Cet album m’est tout simplement jouissif. D’une part, le son est BON. La production est d’une qualité irréprochable, et il est plaisant de se laisser enrober par un son clair, précis, presque rond en bouche. D’autre part je ressens un plaisir et un enthousiasme énorme dans ces quelques titres. Je me sens identique devant le générique de Totoro, c’est à dire débordant d’ « happiness » et d’énergie.

J’exhorte à écouter Swindle.
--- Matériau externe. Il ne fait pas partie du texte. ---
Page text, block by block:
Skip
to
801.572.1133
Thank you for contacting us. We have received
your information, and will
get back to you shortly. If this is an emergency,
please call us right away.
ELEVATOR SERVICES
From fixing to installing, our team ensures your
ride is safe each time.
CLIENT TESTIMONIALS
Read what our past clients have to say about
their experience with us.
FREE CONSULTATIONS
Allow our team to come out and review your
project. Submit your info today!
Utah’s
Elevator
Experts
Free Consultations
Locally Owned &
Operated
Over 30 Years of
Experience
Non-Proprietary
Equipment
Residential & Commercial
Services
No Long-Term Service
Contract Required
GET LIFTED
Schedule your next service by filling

Peace, Love & Music c‘est un peu comme ces chocolats pralinés de noël qui laissent des morceaux de sucre pétillant sur la langue; bon, surprenant, et on en veut encore.
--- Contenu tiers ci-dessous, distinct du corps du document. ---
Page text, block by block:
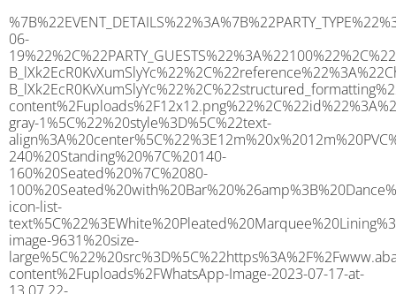
%7B%22EVENT_DETAILS%22%3A%7B%22PARTY_TYPE%22%3A%7B%22party_type%22%3A%22Wedding%22%2C%22party_type_id%22%3A%22Wedding%22%7D%2C%22PARTY_DATE%22%3A%222027-06-19%22%2C%22PARTY_GUESTS%22%3A%22100%22%2C%22PARTY_SEAT_STAND%22%3A%22SEATED_STANDING%22%7D%2C%22ADDRESS%22%3A%7B%22description%22%3A%22Harebell%20Drive%2C%20Witham%20CM8%202XB%2C%20UK%22%2C%22matched_substrings%22%3A%5B%7B%22length%22%3A7%2C%22offset%22%3A23%7D%5D%2C%22place_id%22%3A%22ChIJHb-B_lXk2EcR0KvXumSlyYc%22%2C%22reference%22%3A%22ChIJHb-B_lXk2EcR0KvXumSlyYc%22%2C%22structured_formatting%22%3A%7B%22main_text%22%3A%22CM8%202XB%22%2C%22main_text_matched_substrings%22%3A%5B%7B%22length%22%3A7%2C%22offset%22%3A0%7D%5D%2C%22secondary_text%22%3A%22Harebell%20Drive%2C%20Witham%2C%20UK%22%7D%2C%22terms%22%3A%5B%7B%22offset%22%3A0%2C%22value%22%3A%22Harebell%20Drive%22%7D%2C%7B%22offset%22%3A16%2C%22value%22%3A%22Witham%22%7D%2C%7B%22offset%22%3A23%2C%22value%22%3A%22CM8%202XB%22%7D%2C%7B%22offset%22%3A32%2C%22value%22%3A%22UK%22%7D%5D%2C%22types%22%3A%5B%22postal_code%22%2C%22geocode%22%5D%7D%2C%22POSTCODE%22%3A%22CM8%202XB%22%2C%22MARQUEE%22%3A%7B%22_ID%22%3A%2210%22%2C%22cct_status%22%3A%22publish%22%2C%22image%22%3A%22https%3A%2F%2Fwww.abacusmarqueehire.co.uk%2Fwp-content%2Fuploads%2F12x12.png%22%2C%22id%22%3A%22ABACUS_12Mx12M%22%2C%22name%22%3A%2212m%20x%2012m%22%2C%22seated%22%3A%22160%22%2C%22standing%22%3A%22240%22%2C%22info%22%3A%22%3Ch1%20class%3D%5C%22f1%20cl-gray-1%5C%22%20style%3D%5C%22text-align%3A%20center%5C%22%3E12m%20x%2012m%20PVC%20Marquee%3C%2Fh1%3E%5Cn%3Cp%3E%3Cem%3EHolds%20200-240%20Standing%20%7C%20140-160%20Seated%20%7C%2080-100%20Seated%20with%20Bar%20%26amp%3B%20Dance%20floor%3C%2Fem%3E%3C%2Fp%3E%5Cn%3Cp%3E%3Cstrong%3EAlso%20included%20within%20package%3A%3C%2Fstrong%3E%3C%2Fp%3E%5Cn%3Cp%3E%3Ci%3E12m%20x%2012m%20Commercial%20PVC%20Marquee%3C%2Fi%3E%3C%2Fp%3E%5Cn%3Cp%20class%3D%5C%22p1%5C%22%3E%3Ci%3ECarpet%2C%20anthracite%20grey.%C2%A0%20Other%20carpet%20colours%20available.%3C%2Fi%3E%3C%2Fp%3E%5Cn%3Cp%20class%3D%5C%22p1%5C%22%3E%3Ci%3EHard%20Flooring%20System%2C%20laid%20to%20ground%20conditions%3C%2Fi%3E%3C%2Fp%3E%5Cn%3Cp%3E%3Cem%3E%3Cspan%20class%3D%5C%22elementor-icon-list-text%5C%22%3EWhite%20Pleated%20Marquee%20Lining%3C%2Fspan%3E%3C%2Fem%3E%3C%2Fp%3E%5Cn%3Cp%3E%3Cem%3EInstallation%20%26amp%3B%20Delivery%3C%2Fem%3E%3C%2Fp%3E%5Cn%3Cp%3E___________________%3C%2Fp%3E%5Cn%3Cp%3E%26nbsp%3B%3C%2Fp%3E%5Cn%3Cp%3E%3Cimg%20class%3D%5C%22alignnone%20wp-image-9631%20size-large%5C%22%20src%3D%5C%22https%3A%2F%2Fwww.abacusmarqueehire.co.uk%2Fwp-content%2Fuploads%2FWhatsApp-Image-2023-07-17-at-13.07.22-1024×683.jpeg%5C%22%20alt%3D%5C%22Wedding%20Marquee%20Hire%5C%22%20width%3D%5C%221024%5C%22%20height%3D%5C%22683%5C%22%20%2F%3E%3C%2Fp%3E%5Cn%22%2C%22monthly_values%22%3A%7B%22item-

« The hot sardines », quand la boite à sardines retrouve ses lettres de noblesse.

tortue

Vous avez toujours eu l’envie de faire un tour dans un pub de l’entre-deux guerres mais pour votre plus grand malheur vous n’avez jamais eu Christopher Lloyd comme voisin pour vous aider.
Eurêka !! Vous venez juste de trouver une alternative.

Je suis tombé amoureux de l’atmosphère qui se dégage de cet album. Le fait que ce soit un live contribue à une immersion complète et instantanée,  et contrairement à mes aprioris la qualité de l’enregistrement est remarquable. On est pris pas les réactions du public, son enthousiasme, ses envies. On est capturé par cette ambiance feutrée, enrobée dans un halo de fumée. Bien que seul sur mon canapé, je me suis senti en plein concert avec l’envie de siroter une pression tenue au creux de ma main.

Pour en venir au cœur du sujet, the « hot sardines » c’est une chanteuse accompagnée par une formation de quatre musiciens (bien qu’ils sont plus nombreux pour ce live). Ces new-yorkais font tout le nécessaire pour nous transmettre leurs sonorités hot-jazz des années 30-40, remède remarquable contre toutes Grandes Dépressions. La voix pose presque instantanément une proximité conviviale, voire amicale avec nos oreilles. Elle nous interpelle (parfois même en français), nous ensorcelle avec ses sentiments et ses histoires de cœur.

Si le temps d’un album vous vous sentez de faire partie d’un tout, de partager l’effervescence d’un concert, alors ne laissez pas la place au doute, foncez.